Processes a transaction containing one or more instructions

This method executes the provided instructions as a single transaction and returns the result including success/failure status and transaction logs. It also handles fuzzing metrics collection when enabled via environment variables.

Arguments

• instructions - A slice of instructions to execute in the transaction
• transaction_name - A descriptive name for the transaction (used in metrics)

Returns

A TransactionResult containing the execution result and logs

Example

let instructions = vec![system_instruction::transfer(&from, &to, 1000)];
let result = trident.process_transaction(&instructions, Some("Transfer SOL"));
assert!(result.is_success());

pub fn deploy_program(&mut self, program: TridentProgram)

Deploys a binary program to the SVM runtime

This method deploys a compiled Solana program (BPF/SBF) to the runtime, making it available for instruction execution.

Arguments

• program - The compiled program to deploy

pub fn warp_to_epoch(&mut self, warp_epoch: u64)

Warps the blockchain clock to a specific epoch

This method updates the system clock sysvar to simulate time progression to the specified epoch, useful for testing time-dependent program logic.

Arguments

• warp_epoch - The target epoch to warp to

pub fn warp_to_slot(&mut self, warp_slot: u64)

Warps the blockchain clock to a specific slot

This method updates the system clock sysvar to simulate progression to the specified slot number.

Arguments

• warp_slot - The target slot number to warp to

pub fn warp_to_timestamp(&mut self, warp_timestamp: i64)

Warps the blockchain clock to a specific Unix timestamp

This method updates the system clock sysvar to simulate time progression to the specified Unix timestamp.

Arguments

• warp_timestamp - The target Unix timestamp to warp to

pub fn forward_in_time(&mut self, seconds: i64)

Advances the blockchain clock by a specified number of seconds

This method increments the current Unix timestamp by the given number of seconds, useful for testing time-based program behavior.

Arguments

• seconds - The number of seconds to advance the clock

pub fn set_account_custom( &mut self, address: &Pubkey, account: &AccountSharedData, )

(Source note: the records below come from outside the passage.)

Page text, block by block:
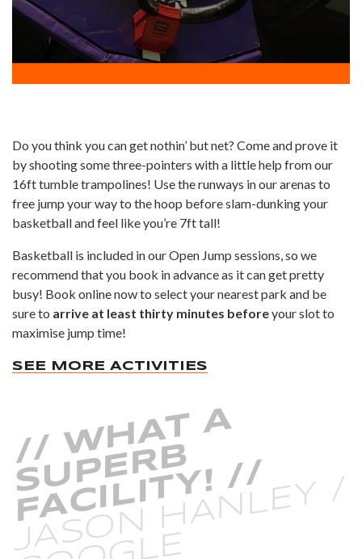
Do you think you can get nothin’ but net? Come and prove it
by shooting some three-pointers with a little help from our
16ft tumble trampolines! Use the runways in our arenas to
free jump your way to the hoop before slam-dunking your
basketball and feel like you’re 7ft tall!
Basketball is included in ourOpen Jump sessions, so we
recommend that you book in advance as it can get pretty
busy! Book online now to select your nearest park and be
sure to arrive at least thirty minutes beforeyour slot to
maximise jump time!
SEE MORE ACTIVITIES
/
/
W
H
A
T
A
S
U
P
E
R
B
F
A
C
I
L
I
T
Y
!
/
/
JASON HANLEY /

Sets a custom account state at the specified address

This method allows you to manually set account data, lamports, and owner for any public key, useful for setting up test scenarios.

Arguments

• address - The public key where the account should be stored
• account - The account data to set

pub fn payer(&self) -> Keypair

Returns the default payer keypair for transactions

This keypair is used to pay transaction fees and sign transactions when no other payer is specified.

Returns

The default payer keypair

pub fn get_account(&mut self, key: &Pubkey) -> AccountSharedData

Retrieves account data for the specified public key

Returns the account data including lamports, owner, and data bytes. If the account doesn’t exist, returns a default empty account.

Arguments

• key - The public key of the account to retrieve

Returns

The account data or a default account if not found

pub fn get_account_with_type<T: BorshDeserialize>( &mut self, key: &Pubkey, discriminator_size: usize, ) -> Option<T>

Retrieves and deserializes account data as a specific type

This method fetches account data and attempts to deserialize it using Borsh, skipping the specified discriminator bytes at the beginning.

Arguments

• key - The public key of the account to retrieve
• discriminator_size - Number of bytes to skip before deserializing

Returns

Some(T) if deserialization succeeds, None otherwise

pub fn get_current_timestamp(&self) -> i64

Gets the current Unix timestamp from the blockchain clock

Returns the current timestamp as stored in the Clock sysvar.

Returns

The current Unix timestamp in seconds

pub fn get_last_blockhash(&self) -> Hash

Gets the last blockhash (not implemented for TridentSVM)

Panics

This method always panics as it’s not yet implemented for TridentSVM

pub fn get_sysvar<T: Sysvar>(&self) -> T

Retrieves a system variable (sysvar) of the specified type

System variables contain blockchain state information like clock, rent, and epoch schedule data.

Returns

The requested sysvar data

pub fn airdrop(&mut self, address: &Pubkey, amount: u64)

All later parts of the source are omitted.